Art.166.Publicar o militar ou assemelhado, sem licença, ato ou documento oficial, ou criticar publicamente ato de seu superior ou assunto atinente à disciplina militar, ou a qualquer resolução do Governo. Pena – detenção, de dois meses a um ano, se o fato não constitui crime mais grave.

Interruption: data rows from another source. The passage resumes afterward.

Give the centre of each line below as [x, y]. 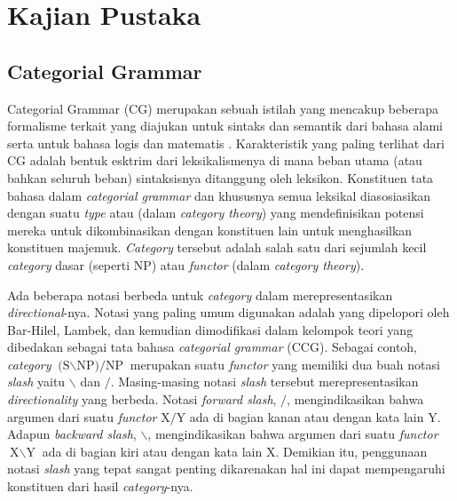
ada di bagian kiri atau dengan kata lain [152, 451]
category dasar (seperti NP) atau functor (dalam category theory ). [186, 264]
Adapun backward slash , [72, 434]
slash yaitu [36, 382]
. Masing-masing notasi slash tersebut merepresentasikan [264, 382]
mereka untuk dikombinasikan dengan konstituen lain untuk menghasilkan [210, 230]
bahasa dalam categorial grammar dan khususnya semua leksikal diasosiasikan [219, 195]
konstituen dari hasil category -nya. [100, 486]

Art.216. Injuriar alguém, ofendendo-lhe a dignidade ou o decoro. Pena – detenção, até seis meses.

Faltou a SUPEL

Na operação desta terça-feira um detalhe grita, cadê a SUPEL nessa história? Foram expedidos dois mandados de prisão, um contra o oficial da PM e outro para o empresário gaúcho. De acordo com a polícia, ambos teriam confeccionado o edital de licitação de compra de equipamentos e software para execução dos Termos Circunstanciados, que foi largamente divulgado em 2018. O que está errado neste ponto é, o edital é de responsabilidade única e exclusiva da Superintendência de Licitações do Estado, e mesmo que eles tivessem entregue um edital prontinho, caberia a SUPEL revisar, conceder os prazos, avaliar recursos, identificar falhas, etc. Mas, ninguém da SUPEL foi alvo. Pode ser que tenhamos uma segunda incursão, investigando diretamente a Superintendência.

Não vai rolar

O governo federal anda divulgando através de alguns canais de direita, que o gasoduto Urucum-Porto Velho vai sair do papel e virar realidade em breve, graças a Nova Lei do Gás, proposta que tramita no Congresso Nacional desde 2013, que deverá ser aprovada. A questão é que se trata de uma obra complexa, cara, que o governo de Jair Bolsonaro não vai encarar. Além disso, dezenas de estudos já comprovaram que o custo/benefício não fecha a conta do fim do mês, portanto, pode esquecer investimento estrangeiro. Os mercados atendidos são pequenos e a obra requer licenças ambientais complicadíssimas. Sem falar que o mundo está de olho na Amazônia desde que Bolsonaro assumiu o governo. A notícia que vem circulando é só para atiçar a turma e depois arrumar uma desculpa jogando a culpa no MP e ambientalistas, declarando, “tá vendo? não me deixam fazer nada”. Mas a verdade mesmo é que, se fosse viável teria sido feita há muito tempo.

Resgate

Os servidores do TJ-RO, Brunno Oliveira e Ronaldo Suares são pré-candidatos as eleições do Sinjur em 2020. Como plataforma, eles garantem que “simbolizam o espírito da luta sindical que se perdeu nos últimos anos e traçam estratégias ousadas para valorizar os servidores que atualmente amargam prejuízos sucessivos”. E prometem ainda brigar por Licença-Prêmio, AQF, Planos de Saúde, Auxílios, PCCS, Precatórios e todos os direitos que os servidores do judiciário buscam.

Perdeu

O Rio Branco Futebol Clube perdeu o único patrocinador que tinha, a rede de supermercados Araújo depois que anunciou a contratação do goleiro Bruno, condenado pelo assassinato de Eliza Samúdio, mãe de seu filho. O corpo nunca foi encontrado. A questão envolvendo o goleiro é muito mais complexa que simplesmente o fato dele “já ter pago sua dívida com a justiça”. Foi um crime cruel, que até hoje não foi devidamente esclarecido. Não cabe empatia com esse caso, pelo contrário, repulsa é a palavra que melhor se enquadra. A sensação de impunidade que cerca o crime é gritante. O Araújo está corretíssimo em não querer associar sua imagem a de um assassino frio. O cara foi jogar bola um dia após o sumiço da vítima. Na minha modesta concepção, Bruno é uma Suzane Richtoffen de calças.